Hamilton et al. (2000) apresentam, ainda, uma análise do modelo proposto por
Randall e Sanjur, em 1981, que também procura categorizar os factores que
influenciam a selecção de alimentos pelos indivíduos. Este modelo contempla os
seguintes determinantes:
- Características do indivíduo: sexo, idade, habilitações académicas,
rendimentos, conhecimentos de nutrição, competências/criatividade para
cozinhar, atitudes em relação à saúde e papel dos alimentos nessas crenças;
- Características dos alimentos: sabor, aspecto, textura, custo, tipo de
alimento, método de preparação, forma, época do ano, combinação de alimentos;
- Características do ambiente: Estação do ano, emprego, mobilidade, grau de
urbanização, tamanho da casa, família.
Finalmente, Hamilton et al. (2000) salientam o modelo de selecção de alimentos
desenvolvido, em 1988, por Boothe e Shepherd, que consideram constituir uma
síntese eficaz dos dois modelos anteriormente apresentados. Neste modelo, são
descritos factores de influência externos e internos na selecção de alimentos.
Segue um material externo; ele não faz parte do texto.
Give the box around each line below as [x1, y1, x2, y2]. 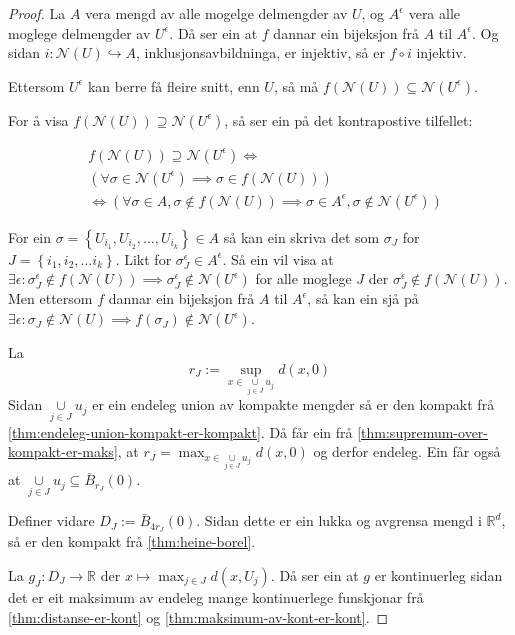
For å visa [8, 109, 69, 130]
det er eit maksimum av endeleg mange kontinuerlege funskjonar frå [8, 586, 424, 607]
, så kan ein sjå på [307, 288, 419, 309]
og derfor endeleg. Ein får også [313, 441, 501, 462]
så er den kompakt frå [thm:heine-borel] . [8, 531, 256, 552]
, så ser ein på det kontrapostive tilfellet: [224, 109, 473, 130]
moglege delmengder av [8, 22, 151, 43]
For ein [8, 226, 52, 247]
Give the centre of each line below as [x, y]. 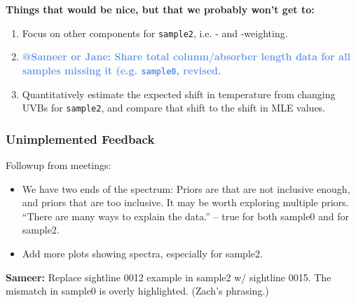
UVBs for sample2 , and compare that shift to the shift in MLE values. [174, 108]
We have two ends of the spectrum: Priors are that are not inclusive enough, [186, 188]
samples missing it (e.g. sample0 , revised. [122, 70]
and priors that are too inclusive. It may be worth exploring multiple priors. [185, 202]
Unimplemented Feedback [80, 139]
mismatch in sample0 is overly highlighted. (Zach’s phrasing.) [137, 291]
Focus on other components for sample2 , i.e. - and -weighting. [155, 33]
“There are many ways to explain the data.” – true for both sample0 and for [186, 216]
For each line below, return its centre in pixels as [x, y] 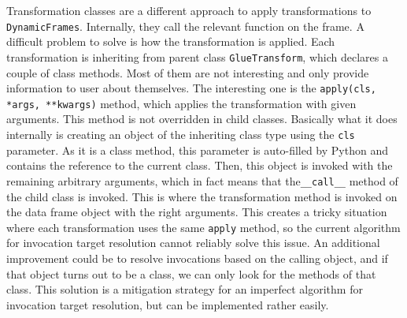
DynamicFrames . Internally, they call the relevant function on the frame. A [185, 26]
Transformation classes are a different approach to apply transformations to [189, 10]
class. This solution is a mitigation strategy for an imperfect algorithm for [185, 289]
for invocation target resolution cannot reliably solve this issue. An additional [193, 243]
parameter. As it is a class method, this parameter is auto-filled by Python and [197, 150]
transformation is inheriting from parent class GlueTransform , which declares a [197, 56]
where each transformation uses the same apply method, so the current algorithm [203, 227]
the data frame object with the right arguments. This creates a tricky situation [197, 212]
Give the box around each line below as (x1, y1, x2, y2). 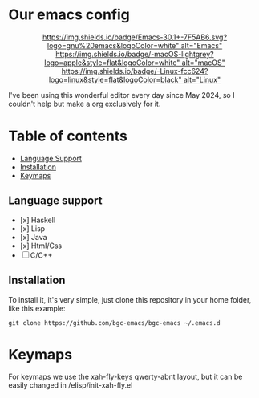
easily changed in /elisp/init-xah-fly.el (8, 380, 133, 390)
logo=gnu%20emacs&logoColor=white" (47, 40, 180, 50)
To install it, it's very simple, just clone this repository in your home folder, (8, 294, 252, 304)
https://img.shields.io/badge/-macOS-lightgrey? (55, 49, 214, 59)
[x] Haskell (19, 215, 56, 225)
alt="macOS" (181, 58, 226, 67)
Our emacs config (8, 6, 131, 24)
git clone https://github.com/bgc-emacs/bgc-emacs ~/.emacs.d (8, 319, 221, 327)
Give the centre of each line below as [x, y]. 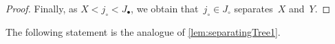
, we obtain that [165, 8]
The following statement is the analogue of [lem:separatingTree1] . [143, 31]
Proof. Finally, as [42, 8]
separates [253, 8]
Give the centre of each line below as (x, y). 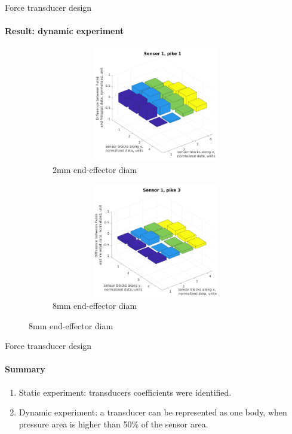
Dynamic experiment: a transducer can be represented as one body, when (153, 412)
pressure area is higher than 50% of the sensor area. (113, 424)
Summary (25, 369)
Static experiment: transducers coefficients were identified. (125, 392)
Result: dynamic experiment (64, 31)
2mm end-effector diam (95, 169)
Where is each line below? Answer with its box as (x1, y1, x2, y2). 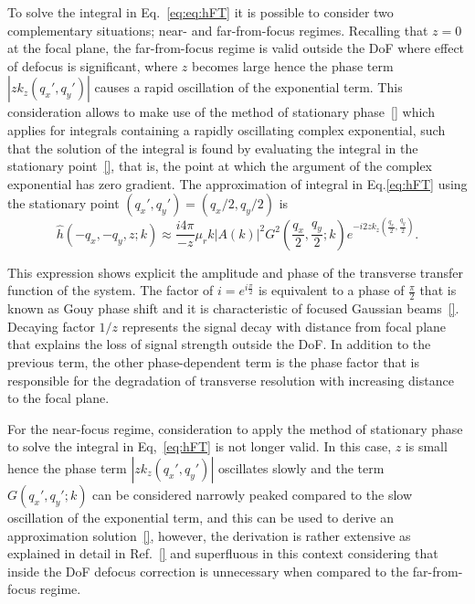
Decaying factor (7, 316, 95, 335)
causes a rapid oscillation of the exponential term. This (94, 78, 403, 97)
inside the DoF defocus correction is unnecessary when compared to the (7, 561, 409, 580)
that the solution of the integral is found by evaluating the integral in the (7, 138, 418, 157)
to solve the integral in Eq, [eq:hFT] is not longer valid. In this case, (7, 437, 392, 456)
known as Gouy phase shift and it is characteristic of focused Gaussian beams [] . (7, 299, 459, 318)
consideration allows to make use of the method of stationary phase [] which (7, 102, 435, 122)
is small (405, 437, 448, 456)
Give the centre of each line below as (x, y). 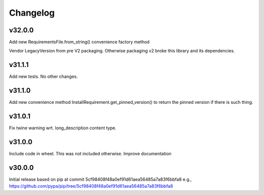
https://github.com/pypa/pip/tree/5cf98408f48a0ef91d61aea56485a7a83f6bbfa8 (91, 186)
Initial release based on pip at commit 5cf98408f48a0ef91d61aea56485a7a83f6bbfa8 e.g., (100, 179)
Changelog (32, 13)
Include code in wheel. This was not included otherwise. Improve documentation (90, 154)
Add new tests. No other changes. (44, 76)
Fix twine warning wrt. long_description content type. (63, 128)
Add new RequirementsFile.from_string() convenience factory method (79, 42)
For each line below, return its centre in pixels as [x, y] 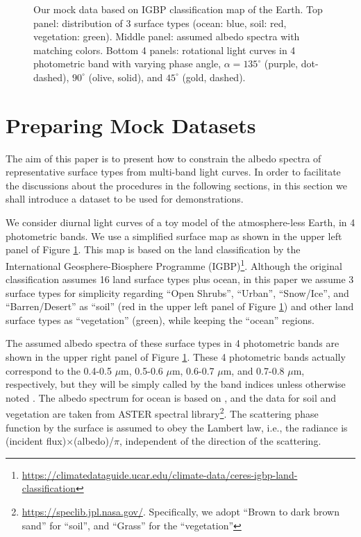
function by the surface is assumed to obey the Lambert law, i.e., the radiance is [177, 427]
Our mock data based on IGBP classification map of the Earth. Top [178, 9]
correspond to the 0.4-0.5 [59, 370]
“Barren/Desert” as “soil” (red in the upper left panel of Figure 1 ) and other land [180, 306]
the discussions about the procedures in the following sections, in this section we [176, 185]
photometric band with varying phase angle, [127, 63]
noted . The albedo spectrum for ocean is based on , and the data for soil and [171, 397]
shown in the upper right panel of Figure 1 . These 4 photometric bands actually [176, 357]
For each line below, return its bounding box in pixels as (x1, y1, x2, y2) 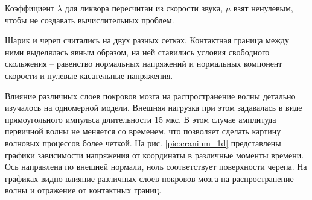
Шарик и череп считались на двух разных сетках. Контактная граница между (5, 34, 289, 46)
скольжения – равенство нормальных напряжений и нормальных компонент (5, 57, 282, 70)
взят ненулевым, (233, 2, 293, 14)
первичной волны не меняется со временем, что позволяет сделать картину (5, 125, 281, 137)
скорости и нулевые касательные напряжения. (5, 69, 173, 81)
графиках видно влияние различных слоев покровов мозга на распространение (5, 172, 294, 184)
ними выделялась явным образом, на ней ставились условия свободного (5, 45, 270, 58)
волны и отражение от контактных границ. (5, 184, 162, 196)

Entre estes factores designadamente destacam os próprios alimentos e a
percepção do indivíduo em relação ao momento da refeição (Hamilton et al.,
2000):
- Os alimentos: os atributos relacionados com a marca e a composição são
influenciados por normas culturais, padrões de compra da maioria das pessoas e
por factores económicos;
- A percepção do indivíduo em relação ao momento da refeição é influenciada
pela personalidade, valores, crenças, hábitos, emoções, gostos, fisiologia e
regras pessoais.
Também Ogden (2003) apresenta uma reflexão e tentativa de sistematização dos
diferentes modelos explicativos da selecção de alimentos, destacando, entre
estes, o Modelo Desenvolvimental e os Modelos Cognitivos, que passamos a
descrever.
Modelo Desenvolvimental da escolha de alimentos
Segundo Ogden (2003), a abordagem desenvolvimental salienta a importância da
aprendizagem e da experiência no desenvolvimento das preferências alimentares
na infância. Brown e Ogden (2004) sublinham a importância de conhecermos os
padrões alimentares nesta etapa do desenvolvimento, alertando para o facto de a
investigação sugerir que os hábitos alimentares adquiridos na infância
persistirem ao longo da vida adulta.
Brunstrom (2005) considera que, quando escolhemos consumir determinada
quantidade de alimentos, a nossa decisão é baseada em inúmeros factores (desde
o sabor, a expectativa de que o alimento nos vai saciar, crenças mais gerais
acerca das suas consequências para a nossa saúde, etc.). Este autor considera
tratar-se de uma competência absolutamente notável esta de integrarmos os
distintos factores de modo a tomarmos uma decisão em relação ao que vamos comer
e em que quantidade o vamos fazer, e acrescenta que esta capacidade é adquirida
ao longo do tempo, não estando presente no recém-nascido (que apenas
conseguiria distinguir sabores básicos).
Brunstrom (2005) alerta para o facto da maioria (95%) dos estudos realizados
sobre a aprendizagem relacionada com a selecção alimentar ter sido realizada
com participantes não humanos e, por isso, ser essencial debruçarmo-nos sobre a
aprendizagem e desenvolvimento subjacentes à tomada de decisão alimentar se
desejarmos vir a desenvolver programas de intervenção eficazes neste domínio.
Estudos desenvolvidos nas décadas de 20 e 30 do século XX, sugeriam já que as
crianças possuem um mecanismo regulador inato que lhes permite seleccionar uma
alimentação saudável, desde que esta se encontre disponível. No entanto, tal
não invalida que as preferências alimentares das crianças mudem ao longo do
tempo e de acordo com a experiência destas (Ogden, 2003).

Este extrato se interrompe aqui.